U.S. forces lost track of massive amounts of weapons behind in Syria, says Pentagon
Weapons were damaged, and maybe stolen or lost, due to bad accounting.
By Christinia Bemis | Feb 20, 2020 | Print-friendly

Hundreds of millions of dollars' worth of U.S. weaponry may have been lost or stolen in war zones in Syria, warns a new Pentagon report. The report, released Tuesday by the Defense Department Inspector General, finds that U.S. forces failed to keep track of around $715 million of weapons that they had sent to U.S. allies during the fight against Islamic State militants.

Officials with Special Operations Joint Task Force-Operation Inherent Resolve (SOJTF-OIR) and the 1st Theater Sustainment Command (TSC) were responsible for accounting for the weapons and failed to do so, according to the report. The Military Times, a defense news publication, explained that SOJTF-OIR oversees a fund to train and equip Syrian forces to combat the Islamic State and decides which weapons and equipment these forces require. It said that the 1st TSC oversaw storage of the arms at a warehouse in Kuwait and their transfers to other warehouses near the Syrian border.

The inspector general's report found that thousands of weapons were "vulnerable to loss or theft." Officials could not say for certain if any hardware had been lost or stolen, however, due to improper accounting.
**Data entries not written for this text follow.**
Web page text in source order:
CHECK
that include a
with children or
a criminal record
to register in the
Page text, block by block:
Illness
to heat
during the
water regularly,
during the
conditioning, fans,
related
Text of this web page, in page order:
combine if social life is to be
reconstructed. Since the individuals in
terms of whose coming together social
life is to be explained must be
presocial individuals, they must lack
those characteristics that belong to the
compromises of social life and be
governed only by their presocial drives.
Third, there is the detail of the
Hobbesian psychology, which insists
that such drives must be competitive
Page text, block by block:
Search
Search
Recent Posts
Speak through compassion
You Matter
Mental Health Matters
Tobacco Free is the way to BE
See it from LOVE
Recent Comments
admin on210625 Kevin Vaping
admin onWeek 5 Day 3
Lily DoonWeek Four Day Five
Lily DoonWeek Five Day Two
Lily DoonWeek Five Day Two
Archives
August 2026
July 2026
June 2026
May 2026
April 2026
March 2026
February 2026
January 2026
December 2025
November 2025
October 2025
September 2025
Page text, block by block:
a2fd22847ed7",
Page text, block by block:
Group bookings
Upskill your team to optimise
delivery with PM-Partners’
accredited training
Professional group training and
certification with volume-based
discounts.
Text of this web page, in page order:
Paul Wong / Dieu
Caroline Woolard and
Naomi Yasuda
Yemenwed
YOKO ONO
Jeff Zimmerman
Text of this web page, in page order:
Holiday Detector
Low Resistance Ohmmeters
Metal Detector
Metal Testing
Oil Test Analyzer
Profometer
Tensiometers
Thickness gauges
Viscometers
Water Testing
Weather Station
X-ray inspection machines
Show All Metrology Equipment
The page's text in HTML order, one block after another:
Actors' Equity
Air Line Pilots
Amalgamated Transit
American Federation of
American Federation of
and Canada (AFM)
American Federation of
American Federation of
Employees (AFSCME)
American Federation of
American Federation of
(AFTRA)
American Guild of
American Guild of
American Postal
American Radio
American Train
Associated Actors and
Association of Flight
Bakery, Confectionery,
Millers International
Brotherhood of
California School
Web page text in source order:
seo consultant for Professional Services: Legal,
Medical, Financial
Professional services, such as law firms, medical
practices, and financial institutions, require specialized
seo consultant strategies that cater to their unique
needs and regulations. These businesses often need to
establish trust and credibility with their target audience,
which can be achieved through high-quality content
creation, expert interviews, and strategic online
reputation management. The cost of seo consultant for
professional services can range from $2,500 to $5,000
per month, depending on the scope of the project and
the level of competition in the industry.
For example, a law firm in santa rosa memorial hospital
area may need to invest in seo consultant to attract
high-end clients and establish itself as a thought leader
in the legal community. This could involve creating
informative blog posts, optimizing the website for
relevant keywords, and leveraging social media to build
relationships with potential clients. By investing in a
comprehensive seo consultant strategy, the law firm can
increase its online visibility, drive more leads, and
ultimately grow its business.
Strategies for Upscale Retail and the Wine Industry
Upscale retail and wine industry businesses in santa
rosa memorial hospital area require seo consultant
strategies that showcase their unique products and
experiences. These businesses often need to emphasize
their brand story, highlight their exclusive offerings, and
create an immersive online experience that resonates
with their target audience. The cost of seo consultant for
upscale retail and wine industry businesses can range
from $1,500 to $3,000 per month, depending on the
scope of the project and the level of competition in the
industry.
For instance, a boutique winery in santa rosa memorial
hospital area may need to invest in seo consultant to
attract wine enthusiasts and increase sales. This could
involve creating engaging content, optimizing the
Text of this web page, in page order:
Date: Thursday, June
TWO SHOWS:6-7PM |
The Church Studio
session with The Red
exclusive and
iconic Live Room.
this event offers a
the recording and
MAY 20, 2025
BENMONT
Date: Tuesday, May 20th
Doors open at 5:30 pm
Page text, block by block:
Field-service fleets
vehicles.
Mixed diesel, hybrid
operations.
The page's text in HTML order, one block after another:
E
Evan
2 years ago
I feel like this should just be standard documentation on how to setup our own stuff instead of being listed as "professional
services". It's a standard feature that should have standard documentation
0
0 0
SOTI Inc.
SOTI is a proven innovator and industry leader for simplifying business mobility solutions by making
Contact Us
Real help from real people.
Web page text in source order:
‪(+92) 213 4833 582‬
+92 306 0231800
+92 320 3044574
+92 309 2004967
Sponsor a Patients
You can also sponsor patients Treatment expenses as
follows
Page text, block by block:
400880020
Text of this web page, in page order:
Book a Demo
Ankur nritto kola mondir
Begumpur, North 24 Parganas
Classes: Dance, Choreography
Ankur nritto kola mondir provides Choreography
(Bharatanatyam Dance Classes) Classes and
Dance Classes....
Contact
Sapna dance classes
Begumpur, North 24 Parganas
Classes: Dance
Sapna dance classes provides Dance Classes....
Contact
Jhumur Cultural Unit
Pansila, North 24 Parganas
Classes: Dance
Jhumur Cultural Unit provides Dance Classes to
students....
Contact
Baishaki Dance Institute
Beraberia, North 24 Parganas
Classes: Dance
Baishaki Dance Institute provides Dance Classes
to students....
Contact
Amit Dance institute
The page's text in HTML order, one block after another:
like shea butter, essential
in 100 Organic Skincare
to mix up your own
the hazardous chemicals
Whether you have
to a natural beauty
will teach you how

Accounting errors also caused cost duplicate orders, resulting in cost overruns and overflow of equipment into the warehouses, the report also said. It also stated that many weapons suffered damage due to improper storage in outside shipping containers as storage space ran low.

The report said that SOJTF-OIR and the 1st TSC will organize a new shared drive to establish a centralized inventory of all the equipment. All unserviceable gear and weapons will be disposed of to free up more warehouse space, it said.